No error message was given, but no graph shows either! Even though my Mac computer runs like crazy (I could hear the sound of the fan start kicking in…). After a while, my program R freezes.

My question: Should I use MCMCpoisson() function? And is the following syntax OK?

stanfit2 <- MCMCpoisson(file = "stamodeling.stan", data = list(ncol = ncol,nrow = nrow,
                                        yH = yH, 
                                        A = A, sigma_x = sigma_x, sigma_y = sigma_y, epsilon = epsilon)
                ,iter=iterations, warmup = 5000, chains = 4, cores = 2, refresh = 2500);

#11

MCMC means Markov Chain Monte Carlo. There are multiple ways to do MCMC (different samplers).

You have probably heard Gibbs sampler / Metropolis Hastings.

HMC, Hybrid / Hamiltonian Monte Carlo is one way to do MCMC. NUTS is an efficient automatic HMC algorithm, see the NUTS paper.


https://arxiv.org/abs/1111.4246

Notice that your iter is 50k (4 chains = total of 200k draws).That is normal amount of draws one takes when using inefficient algorithm.
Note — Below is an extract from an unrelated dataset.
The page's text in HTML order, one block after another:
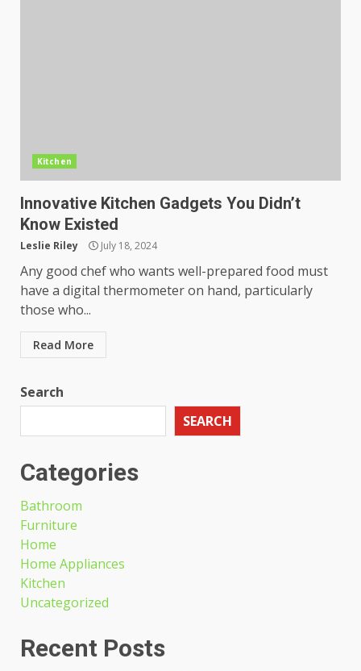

With NUTS/HMC you can use much smaller number of draws. Start with the default warm-up=1000/iter=1000=2000 and see if that is enough.

See example for workflow here.


#12

Thank you so much for your information, Sir! I tried with warm-up = 1000, iter = 1000 for both the stan() and sampling() functions, and I got the error message after Chain 4:

Error: is.atomic(x) is not TRUE.

I changed the number of iterations to 2000, and it worked!! Is the error because warm-up cannot be equal to number of iterations?

Another problem arises: when I tried using traceplot(stanfit, pars = c("yT"), inc_warmup = TRUE) for the object stanfit above (the one that is feeded by sampling()), I got an error message:

Error in mcmc.list(x) : Arguments must be mcmc objects

I am not sure why, because the sampling model used, by default, of sampling() function is NUTS, so stanfit should already be a mcmc object(?) I just try to obtain the graph of the posterior distribution as a continuous curve, rather than a histogram.


#13

Oh, yes

warm-up + num-of-samples = iter. With default iter/2=warm-up.

See manual for more information

http://mc-stan.org/users/documentation/


#14

A stanfit object is not a mcmc object as defined by the coda package. You should be using the mcmc_trace function in the bayesplot package, but if you insist on using coda then you need to coerce the stanfit object to a mcmc.list object using the As.mcmc.list function.


#15

Thank you so much for your help, once again! I tried following your hint by using the following command:

mcmc_trace(as.mcmc.list(stanfit), pars = character("yT"))

However, I still got the error message: Error in mcmc.list(x) : Arguments must be mcmc objects. I tried keeping only mcmc_trace(as.mcmc.list(stanfit), but it stills fail with the same error. So confused;p


#16

As.mcmc.list needs the capital at the start.


#17

If you are calling bayesplot functions, then it should just be mcmc_trace(as.array(stanfit), pars = "yT"). If you are calling coda functions, it should be trace(As.mcmc.list(stanfit)).


#18

I tried this, but then s got the error: Error in select_parameters(explicit = pars, patterns = regex_pars, complete = parnames) : Some 'pars' don't match parameter names: yT

Changed it to c("yT"), still got that error.

For the coda functions, I got this error, which I have no idea where it came from:

trace(As.mcmc.list(stanfit))
Error in .primTrace(what) : argument must be a function


#19

Thank you for your help!! I tried it out, but got the error:

  trace(As.mcmc.list(stanfit))
  Error in .primTrace(what) : argument must be a function

#20

Did you rename your parameters? Anyway, maybe just call it with mcmc_trace(as.array(stanfit)).